[BRIEF] An exact copy of the entries is required, excluding any pictures.

[[ SOURCE MATERIAL, beginning ]]

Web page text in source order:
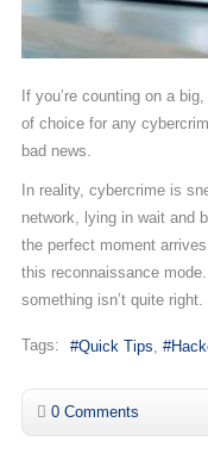
If you’re counting on a
of choice for any
bad news.
In reality, cybercrime is
network, lying in wait and
the perfect moment
this reconnaissance
something isn’t quite right.
Tags: Quick Tips
0 Comments
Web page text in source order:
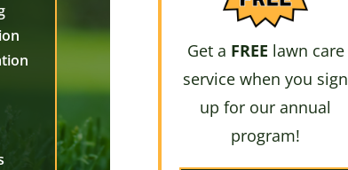
Get a FREE lawn care
service when you sign
up for our annual
program!
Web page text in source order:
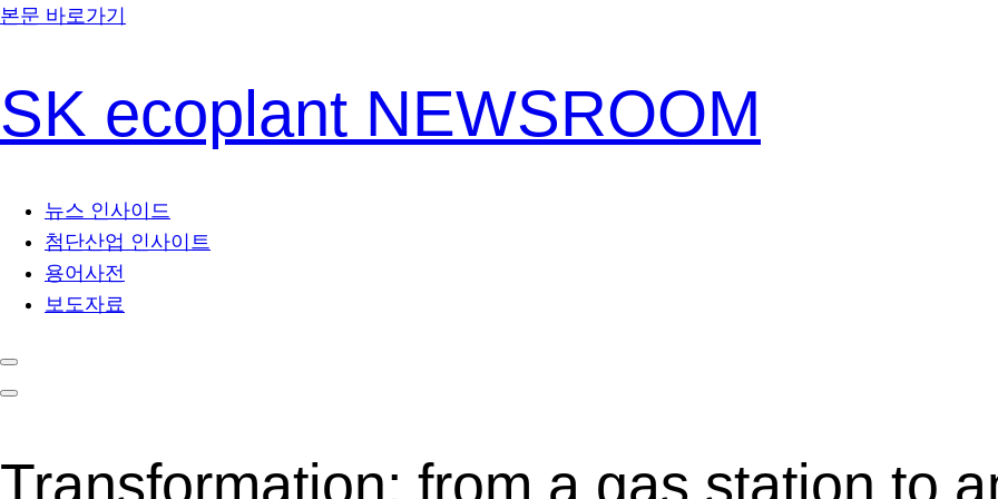
본문 바로가기
SK ecoplant NEWSROOM
뉴스 인사이드
첨단산업 인사이트
용어사전
보도자료
Transformation: from a gas station to

[[ SOURCE MATERIAL, end ]]

[COMPLETED TASK]
Web page text in source order:
If you’re counting on a
of choice for any
bad news.
In reality, cybercrime is
network, lying in wait and
the perfect moment
this reconnaissance
something isn’t quite right.
Tags: Quick Tips
0 Comments
Web page text in source order:
Get a FREE lawn care
service when you sign
up for our annual
program!
Web page text in source order:
본문 바로가기
SK ecoplant NEWSROOM
뉴스 인사이드
첨단산업 인사이트
용어사전
보도자료
Transformation: from a gas station to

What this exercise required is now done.